Requirement
Let your answer be the line containing "억 6,500만 달러로 대부분을 차지했으며, 탈중앙화 거래소(D" and every line below it to the end of the records, copied exactly.

Information given
────────────────

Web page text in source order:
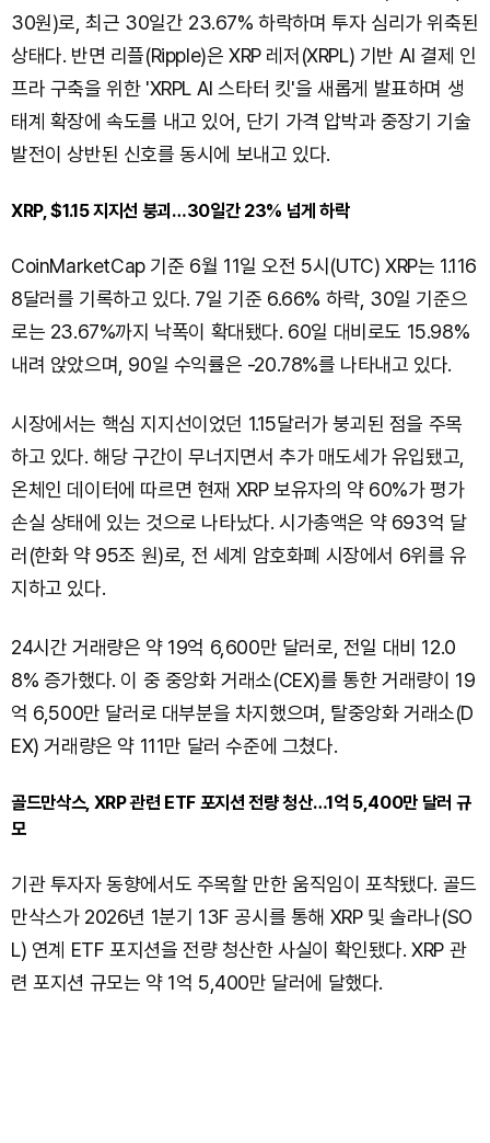
30원)로, 최근 30일간 23.67% 하락하며 투자 심리가 위축된
상태다. 반면 리플(Ripple)은 XRP 레저(XRPL) 기반 AI 결제 인
프라 구축을 위한 'XRPL AI 스타터 킷'을 새롭게 발표하며 생
태계 확장에 속도를 내고 있어, 단기 가격 압박과 중장기 기술
발전이 상반된 신호를 동시에 보내고 있다.
XRP, $1.15 지지선 붕괴…30일간 23% 넘게 하락
CoinMarketCap 기준 6월 11일 오전 5시(UTC) XRP는 1.116
8달러를 기록하고 있다. 7일 기준 6.66% 하락, 30일 기준으
로는 23.67%까지 낙폭이 확대됐다. 60일 대비로도 15.98%
내려 앉았으며, 90일 수익률은 -20.78%를 나타내고 있다.
시장에서는 핵심 지지선이었던 1.15달러가 붕괴된 점을 주목
하고 있다. 해당 구간이 무너지면서 추가 매도세가 유입됐고,
온체인 데이터에 따르면 현재 XRP 보유자의 약 60%가 평가
손실 상태에 있는 것으로 나타났다. 시가총액은 약 693억 달
러(한화 약 95조 원)로, 전 세계 암호화폐 시장에서 6위를 유
지하고 있다.
24시간 거래량은 약 19억 6,600만 달러로, 전일 대비 12.0
8% 증가했다. 이 중 중앙화 거래소(CEX)를 통한 거래량이 19
억 6,500만 달러로 대부분을 차지했으며, 탈중앙화 거래소(D
EX) 거래량은 약 111만 달러 수준에 그쳤다.
골드만삭스, XRP 관련 ETF 포지션 전량 청산…1억 5,400만 달러 규
모
기관 투자자 동향에서도 주목할 만한 움직임이 포착됐다. 골드
만삭스가 2026년 1분기 13F 공시를 통해 XRP 및 솔라나(SO
L) 연계 ETF 포지션을 전량 청산한 사실이 확인됐다. XRP 관
련 포지션 규모는 약 1억 5,400만 달러에 달했다.

────────────────

Task result
억 6,500만 달러로 대부분을 차지했으며, 탈중앙화 거래소(D
EX) 거래량은 약 111만 달러 수준에 그쳤다.
골드만삭스, XRP 관련 ETF 포지션 전량 청산…1억 5,400만 달러 규
모
기관 투자자 동향에서도 주목할 만한 움직임이 포착됐다. 골드
만삭스가 2026년 1분기 13F 공시를 통해 XRP 및 솔라나(SO
L) 연계 ETF 포지션을 전량 청산한 사실이 확인됐다. XRP 관
련 포지션 규모는 약 1억 5,400만 달러에 달했다.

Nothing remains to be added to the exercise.